The problems began in April 1958, when Frances Simpson, a fifty-five-year-old San Franciscan, met an untimely demise, which the coroner blamed on liver failure due to iproniazid use. Her doctor claimed that Mrs. Simpson had a
“persistent moderate depression,” but the
Times
had a different diagnosis, rendered as a headline: “
DEATH OF WOMAN LAID TO ‘PEP PILLS
.’” By the next day, Roche’s public relations department had kicked into gear, telling the paper that Mrs. Simpson was taking the 150-milligram
dose intended for “severe depression,”
that in this role it “had repeatedly proved to be a life-saving drug,” that there was no such thing as a “completely safe drug,” and, perhaps most important, that while iproniazid may be an energizing drug, the “very opposite of a tranquillizer, it is not…a so-called ‘pep pill.’ Such pills give a quick lift. Iproniazid’s action is slow and cumulative.”
The good news for the company was that these denials, unlike the original headline, were printed on the paper’s front page. The bad news, however, was that the new article—“
CITY RESTRICTS SALE OF ENERGIZING DRUGS
”—was mostly about the forty health-department agents who were at that very moment fanning out across the city to impound supplies of iproniazid. And three days later, after the inspectors had seized 2,671 bottles containing nearly 324,000 tablets, the city medical examiner, under the headline “
DRUG INVESTIGATED IN 2 DEATHS IN CITY
” disclosed that two recent deaths had a “suggestive relationship” to the drug.
Within a few years,
reports of jaundice
and other liver-related ailments in iproniazid users began to pour in. In 1960, a doctor—and not Nate Kline this time—testified to Congress (“
PHYSICIAN
WARNS ON WONDER DRUGS
”) about the dangers of the drugs. Despite a spirited defense by Senator Everett Dirksen, who accused his colleague Estes Kefauver of
“headline hunting”
when he convened hearings on these questions, Roche voluntarily withdrew iproniazid from the market in 1961, the pharmaceutical house by then no doubt ruing the day that it had listened to the likes of Nate Kline.

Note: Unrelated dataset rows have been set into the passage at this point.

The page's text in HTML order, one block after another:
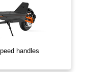
handles
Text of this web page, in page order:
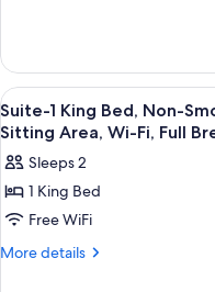
Second
Floor,
Balcony,
Microwave
And
Refrigerator,
Wi-
Full
King
Bed,
Non-
Smoking,
Second
Floor,
Balcony,
Microwave
And
Refrigerator,
Wi-
View
all
photos
for
Suite-
1
King
4
Suite-1 King Bed, Non-
Sitting Area, Wi-Fi, Full
Sleeps 2
1 King Bed
Free WiFi
More details
More
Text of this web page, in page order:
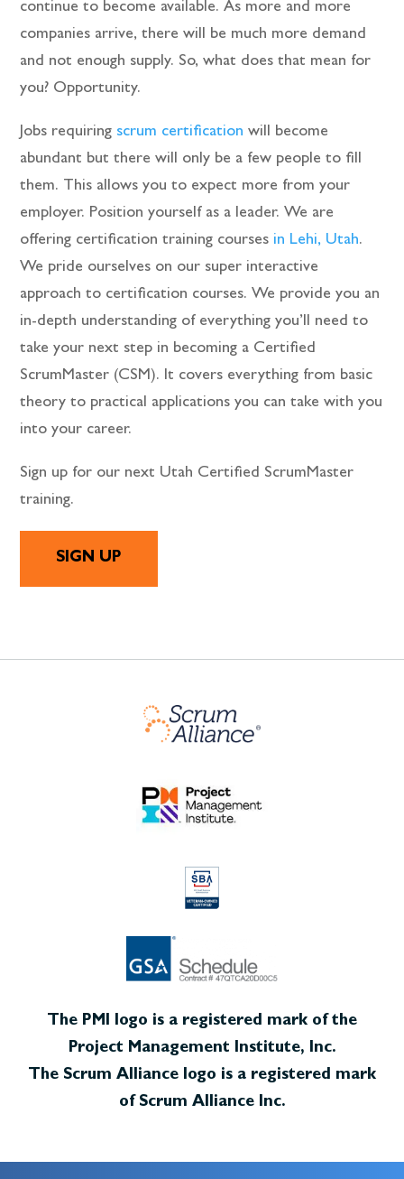
continue to become available. As more and more
companies arrive, there will be much more demand
and not enough supply. So, what does that mean for
you? Opportunity.
Jobs requiring scrum certification will become
abundant but there will only be a few people to fill
them. This allows you to expect more from your
employer. Position yourself as a leader. We are
offering certification training courses in Lehi, Utah.
We pride ourselves on our super interactive
approach to certification courses. We provide you an
in-depth understanding of everything you’ll need to
take your next step in becoming a Certified
ScrumMaster (CSM). It covers everything from basic
theory to practical applications you can take with you
into your career.
Sign up for our next Utah Certified ScrumMaster
training.
SIGN UP
The PMI logo is a registered mark of the
Project Management Institute, Inc.
The Scrum Alliance logo is a registered mark
of Scrum Alliance Inc.
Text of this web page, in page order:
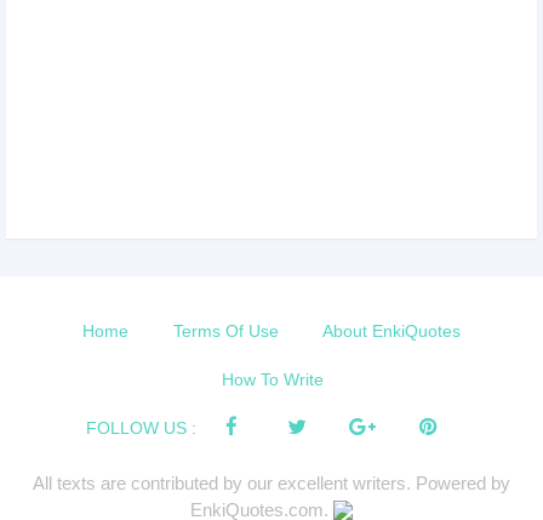
Home Terms Of Use About EnkiQuotes
How To Write
FOLLOW US :
All texts are contributed by our excellent writers. Powered by
EnkiQuotes.com.
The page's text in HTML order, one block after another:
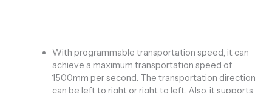
With programmable transportation speed, it can
achieve a maximum transportation speed of
1500mm per second. The transportation direction
can be left to right or right to left. Also, it supports
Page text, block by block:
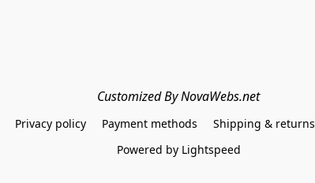
Customized By NovaWebs.net
Privacy policy Payment methods Shipping & returns
Powered by Lightspeed
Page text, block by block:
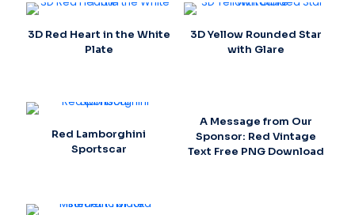
3D Red Heart in the White
Plate
3D Yellow Rounded Star
with Glare
Red Lamborghini
Sportscar
A Message from Our
Sponsor: Red Vintage
Text Free PNG Download
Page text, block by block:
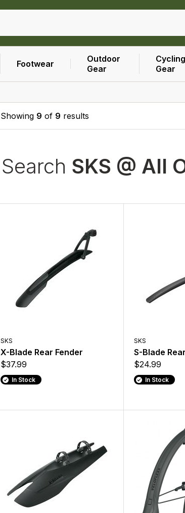
Footwear
Outdoor
Gear
Cycling
Gear
Showing 9 of 9 results
Search SKS @ All
SKS
X-Blade Rear Fender
$37.99
In Stock
SKS
S-Blade
$24.99
In Stock
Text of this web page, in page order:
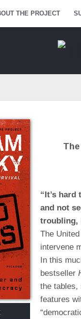
THE PROJECT
“It’s
and not
The
intervene
In this
bestseller
the tables,
features
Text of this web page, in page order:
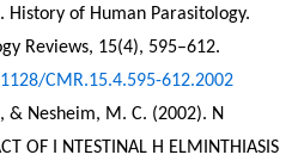
History of Human Parasitology.
CMR.15.4.595-612.2002
& Nesheim, M. C. (2002). N
OF I NTESTINAL H ELMINTHIASIS
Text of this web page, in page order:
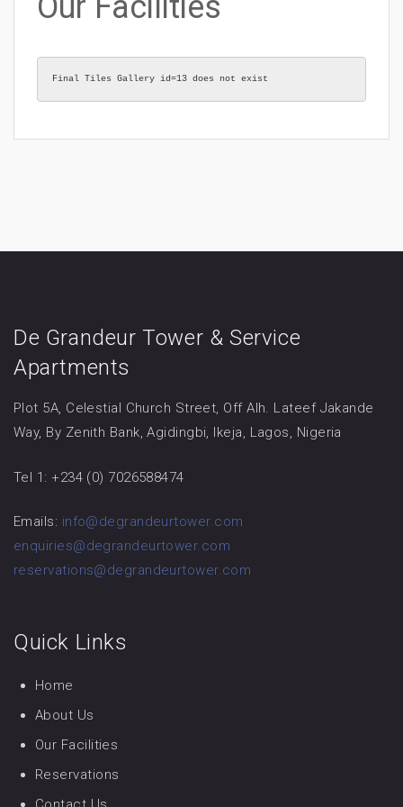
Final Tiles Gallery id=13 does not exist
De Grandeur Tower & Service
Apartments
Plot 5A, Celestial Church Street, Off Alh. Lateef Jakande
Way, By Zenith Bank, Agidingbi, Ikeja, Lagos, Nigeria
Tel 1: +234 (0) 7026588474
Emails: info@degrandeurtower.com
enquiries@degrandeurtower.com
reservations@degrandeurtower.com
Quick Links
Home
About Us
Our Facilities
Reservations
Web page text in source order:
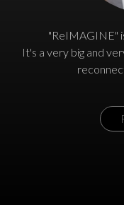
"ReIMAGINE"
It's a very big and
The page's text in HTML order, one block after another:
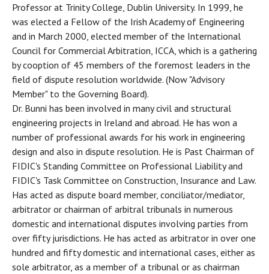
Professor at Trinity College, Dublin University. In 1999, he
was elected a Fellow of the Irish Academy of Engineering
and in March 2000, elected member of the International
Council for Commercial Arbitration, ICCA, which is a gathering
by cooption of 45 members of the foremost leaders in the
field of dispute resolution worldwide. (Now "Advisory
Member" to the Governing Board).
Dr. Bunni has been involved in many civil and structural
engineering projects in Ireland and abroad. He has won a
number of professional awards for his work in engineering
design and also in dispute resolution. He is Past Chairman of
FIDIC's Standing Committee on Professional Liability and
FIDIC's Task Committee on Construction, Insurance and Law.
Has acted as dispute board member, conciliator/mediator,
arbitrator or chairman of arbitral tribunals in numerous
domestic and international disputes involving parties from
over fifty jurisdictions. He has acted as arbitrator in over one
hundred and fifty domestic and international cases, either as
sole arbitrator, as a member of a tribunal or as chairman
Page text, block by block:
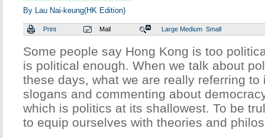
By Lau Nai-keung(HK Edition)
Print Mail Large Medium Small
Some people say Hong Kong is too
is political enough. When we talk about
these days, what we are really referring to
slogans and commenting about
which is politics at its shallowest. To be
to equip ourselves with theories and
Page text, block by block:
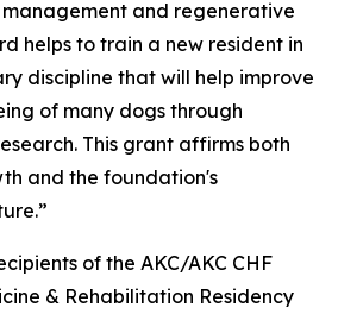
and regenerative
helps to train a new resident in
discipline that will help improve
of many dogs through
This grant affirms both
and the foundation's
of the AKC/AKC CHF
& Rehabilitation Residency
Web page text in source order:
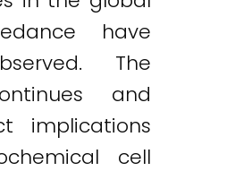
have
The
and
implications
cell
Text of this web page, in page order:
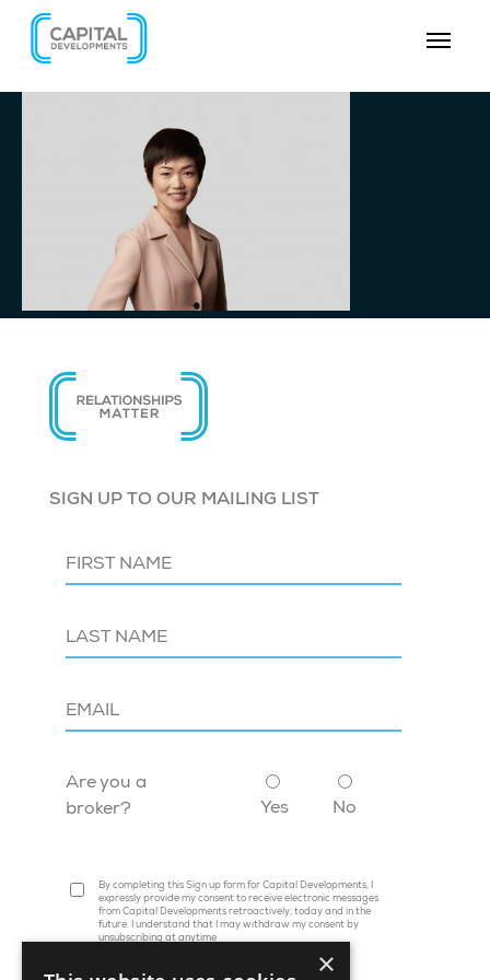
SIGN UP TO OUR MAILING LIST
Are you a
broker?
Yes No
By completing this Sign up form for Capital Developments, I
expressly provide my consent to receive electronic messages
from Capital Developments retroactively, today and in the
future. I understand that I may withdraw my consent by
unsubscribing at anytime
×
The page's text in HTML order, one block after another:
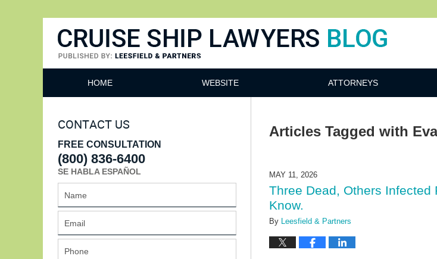
Cruise Ship Lawyers Blog
HOME WEBSITE ATTORNEYS
Articles Tagged with
MAY 11, 2026
Three Dead, Others
Know.
By Leesfield & Partners
CONTACT US
FREE CONSULTATION
(800) 836-6400
SE HABLA ESPAÑOL
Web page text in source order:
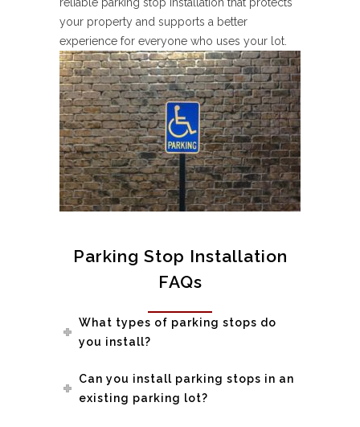
reliable parking stop installation that protects
your property and supports a better
experience for everyone who uses your lot.
Parking Stop Installation
FAQs
What types of parking stops do
you install?
Can you install parking stops in an
existing parking lot?
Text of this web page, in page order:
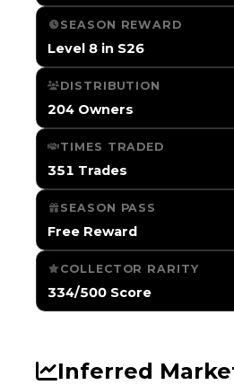
SEASON REWARD
Level 8 in S26
DISTRIBUTION
204 Owners
TIMES TRADED
351 Trades
SEASON PASS
Free Reward
COLLECTOR RARITY
334/500 Score
Inferred
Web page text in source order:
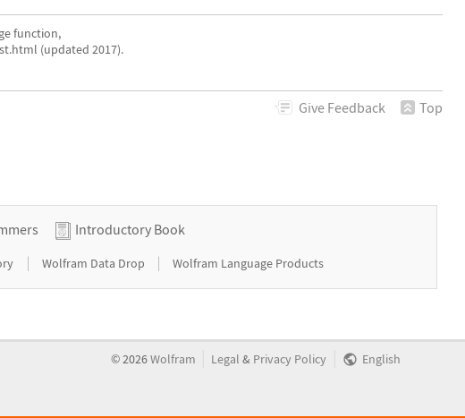
function,
(updated 2017).
Give Feedback Top
Introductory Book
| Wolfram Data Drop | Wolfram Language Products
©2026Wolfram Legal & Privacy Policy English
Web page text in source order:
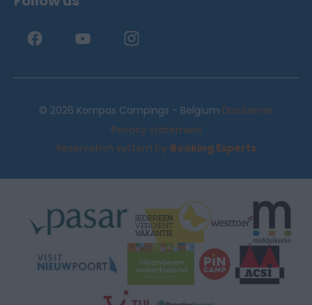
© 2026 Kompas Campings - Belgium·Disclaimer
·Privacy statement
Reservation system by Booking Experts
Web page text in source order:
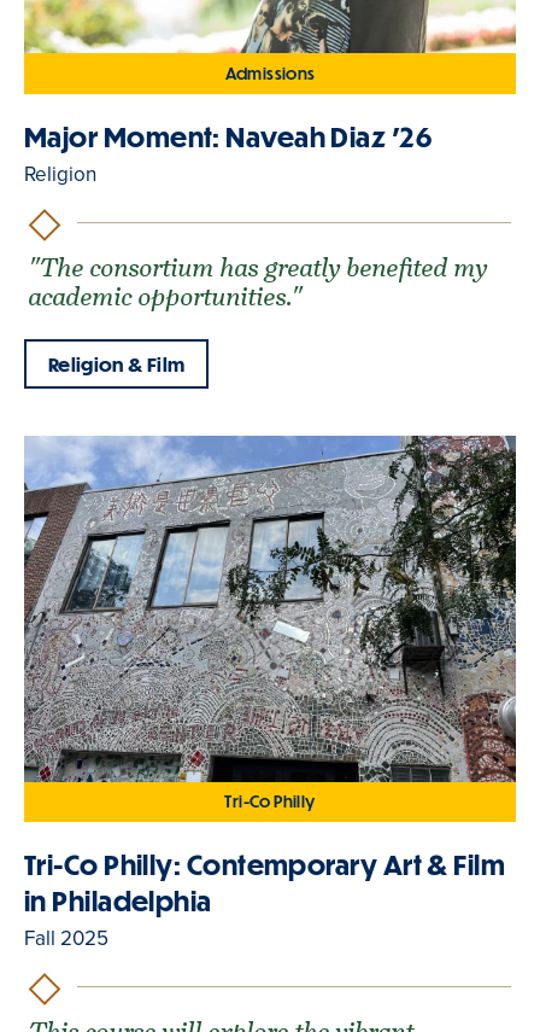
Admissions
Major Moment: Naveah Diaz '26
Religion
"The consortium has greatly benefited my
academic opportunities."
Religion & Film
Tri-Co Philly
Tri-Co Philly: Contemporary Art & Film
in Philadelphia
Fall 2025
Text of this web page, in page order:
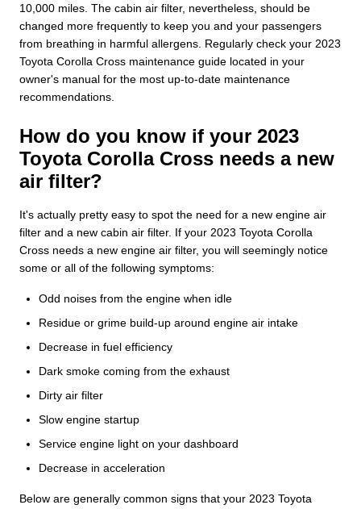
10,000 miles. The cabin air filter, nevertheless, should be
changed more frequently to keep you and your passengers
from breathing in harmful allergens. Regularly check your 2023
Toyota Corolla Cross maintenance guide located in your
owner's manual for the most up-to-date maintenance
recommendations.
How do you know if your 2023
Toyota Corolla Cross needs a new
air filter?
It's actually pretty easy to spot the need for a new engine air
filter and a new cabin air filter. If your 2023 Toyota Corolla
Cross needs a new engine air filter, you will seemingly notice
some or all of the following symptoms:
Odd noises from the engine when idle
Residue or grime build-up around engine air intake
Decrease in fuel efficiency
Dark smoke coming from the exhaust
Dirty air filter
Slow engine startup
Service engine light on your dashboard
Decrease in acceleration
Below are generally common signs that your 2023 Toyota
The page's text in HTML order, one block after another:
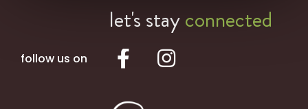
let's stayconnected
follow us on
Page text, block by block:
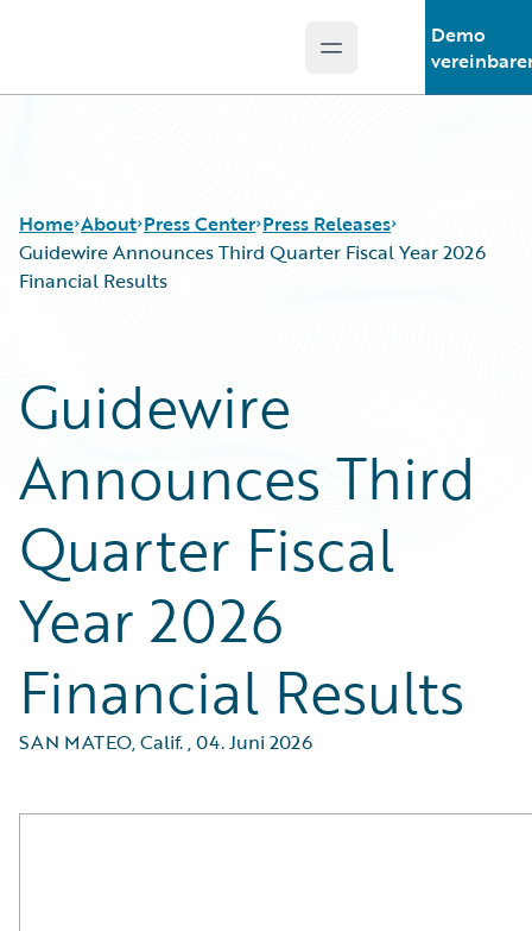
Open main menu
Demo
Home About Press Center Press Releases
Guidewire Announces Third Quarter Fiscal Year 2026
Financial Results
Guidewire
Announces Third
Quarter Fiscal
Year 2026
Financial Results
SAN MATEO, Calif.,04. Juni 2026
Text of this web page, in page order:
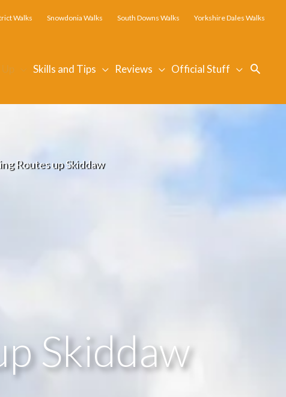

Iproniazid succumbed to liver problems, but plenty of drugs before and since have been a lot worse for their patients and still stayed alive in the marketplace. One clue about what turned a little jaundice into a terminal condition for Roche can be found in those headlines, in their pep-pill innuendo, their implication that doctors and patients and pharmaceutical firms were up to something not quite savory with these mind-altering drugs. Another can be found in
the roster of “wonder drugs”
hauled before Kefauver’s committee in 1960: iproniazid, chlorpromazine (Thorazine), norethandrolone (Nilevar, an early anabolic steroid), and Diabenes, an anti-diabetes compound. Can it be a coincidence that three of these drugs are for conditions that, especially in 1960, were not considered strictly medical, and that two of them were mind-altering substances?
Kline’s proposal to use drugs merely to “improve ordinary performance” may simply have come too early, before Americans were willing to wring their hands about this idea, rather than simply rejecting it outright. But the blitheness with which he tossed it off indicates an ignorance—perhaps willful—of a deep confusion in the American character on the subject of using drugs simply to make life easier.